The first person to look into this area is horn and tusk smuggling researcher Mr Esmond Bradley Martin (left in the picture) who told us about it today.

Today was an important day for elephants at the CITES conference.

CITES: ELEPHANT VOTE

On Tanzania's proposal to downlist the African elephant to Appendix 2, the votes were 59 yes 60 no 13 abstentions. This also means a one-off sale of stockpiled ivory can not be sold. (In the afternoon a similar proposal by Zambia was also rejected.) A representative from the Tanzanian delegation said it was a sad day for the country.

The sale would have brought in 20m US dollars, worth 4 years of conservation. They wanted to use the revenues to help antipoaching efforts.

He said the ivory being poached is not all from his country:

"Tanzania is a transit for the illegal ivory trade. We have a large coast with 3 major ports. We are surrounded by 6 landlocked countries that need our ports. People hide their ivory in different ways. It isn't all from Tanzania. People in our communities depend on us fighting to get permission to use this resource. We have tried but now the issue is whether the decision will assist anti-poaching. We are sitting on treasures which could be used for schooling, road building, etc and it is a huge resource. The reaction is that we are now in danger of experiencing higher poaching. We have created more hostility between the human beings and the elephants. We felt more people should have been able to speak at this morning's Committee 1 meeting so as to get clarification of grey areas. It was not fair. The decision was based on false info. We will try and appeal this at the plenary. We will fight as hard as poss before accepting defeat."

Mr Ghanim of Qatar added: "A one-off Ivory sale would have helped buy guns and vehicles to chase the smugglers. There was a HEATED debate of both sides. There was a confidential voting. 59 voted yes, 60 no 13 abstained. The proposal was rejected."

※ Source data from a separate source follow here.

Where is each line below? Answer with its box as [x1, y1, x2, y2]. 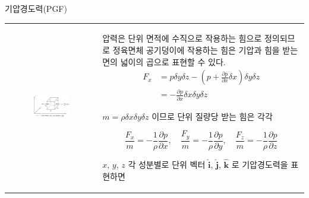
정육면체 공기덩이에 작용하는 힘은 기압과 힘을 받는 [112, 43, 298, 56]
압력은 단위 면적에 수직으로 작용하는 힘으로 [102, 32, 262, 44]
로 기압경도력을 [231, 158, 288, 171]
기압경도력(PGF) [5, 2, 67, 14]
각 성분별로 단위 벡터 [128, 158, 206, 171]
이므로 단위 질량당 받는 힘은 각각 [152, 110, 273, 122]
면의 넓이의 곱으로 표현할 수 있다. [102, 55, 226, 68]
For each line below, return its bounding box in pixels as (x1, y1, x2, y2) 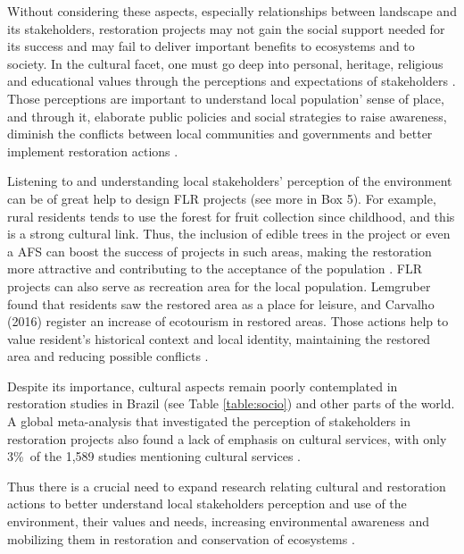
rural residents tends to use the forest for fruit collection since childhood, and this (7, 206, 455, 225)
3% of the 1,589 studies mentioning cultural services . (7, 447, 301, 466)
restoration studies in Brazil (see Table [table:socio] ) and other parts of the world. (7, 394, 455, 413)
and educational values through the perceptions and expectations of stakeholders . (7, 71, 456, 90)
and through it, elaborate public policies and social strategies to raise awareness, (7, 106, 447, 125)
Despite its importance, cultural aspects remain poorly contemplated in (7, 376, 398, 395)
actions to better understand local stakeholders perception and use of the (7, 494, 407, 513)
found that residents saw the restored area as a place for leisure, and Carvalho (7, 294, 435, 313)

When I spoke to the same Tanzanian representative after the press meeting, he said "We are disappointed. All we wanted was a one-off sale and then observe the moratorium for the next six years. It is not fair. Zim SA Ken and Bot were allowed to sell theirs now but we can't till 9 years are up. We are on Appendix 1 and those 4 countries are on Appendix 2. It is a sad day for us."

Other news:

Central Africa has not got back to the secretariat re bushmeat trade. Matter of concern for TRAFFIC. The secretariat was asked to liaise more closely.

Rhinos: 2 days ago. Kenya proposed that parties should destroy stock of horns. And for parties to disclose how much horn stocks they have.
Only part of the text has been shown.